Boost converters are used in applications where VOUT is higher than VIN. A boost converter boosts the input voltage to a higher output voltage. The principle of operation is that the inductor is charged through the internal MOSFET. When the MOSFET is turned off, the inductor is discharged through the rectifier to the load. Charging and discharging the inductor reverses the inductor voltage, raising the output voltage above VIN. The ON/OFF duty cycle of the MOSFET switch will determine the boost ratio VOUT/VIN, and the feedback loop also controls the duty cycle to maintain a stable output voltage. The output capacitor is a buffer element used to reduce the output voltage ripple. The current rating of the MOSFET and the boost ratio together determine the maximum load current, while the voltage rating of the MOSFET determines the maximum output voltage. Some boost converters will integrate the rectifier with MOSFET to achieve the effect of synchronous rectification.

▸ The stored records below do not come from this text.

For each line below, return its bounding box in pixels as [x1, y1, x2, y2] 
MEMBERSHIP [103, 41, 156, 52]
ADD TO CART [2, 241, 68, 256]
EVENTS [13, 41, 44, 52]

Buck-boost converters are used in applications where the input voltage may vary, either below or above the output voltage. The four internal MOSFET switches automatically configure as a buck converter when VIN is above VOUT, and switch to boost operation when VIN is below VOUT. This makes the buck-boost converter ideal for battery-powered applications, especially when the battery voltage is lower than the regulated output voltage, extending battery life. Because the switching buck-boost converter is a fully synchronous mode of operation, higher efficiencies are achieved. The output current capability in buck mode is higher than in boost mode. Because under the same load conditions, the boost mode and the buck mode require higher switching current compared to the former. The voltage rating of the MOSFET will determine the maximum input and output voltage range. In applications where the output voltage does not need to be referenced to ground, such as LED drivers, a buck-boost converter with only a single switch and rectifier can be used. And in most cases, the output voltage is referenced to VIN.
The Challenges for PMIC System Design:
- Manage power paths between multiple input power sources, batteries, and loads.
- Minimize heat problems.
- Maximize efficiency (ie, charge high-capacity batteries).
- Maximize the current from the USB port (2.5W available).
- Minimize solution pin footprint and height.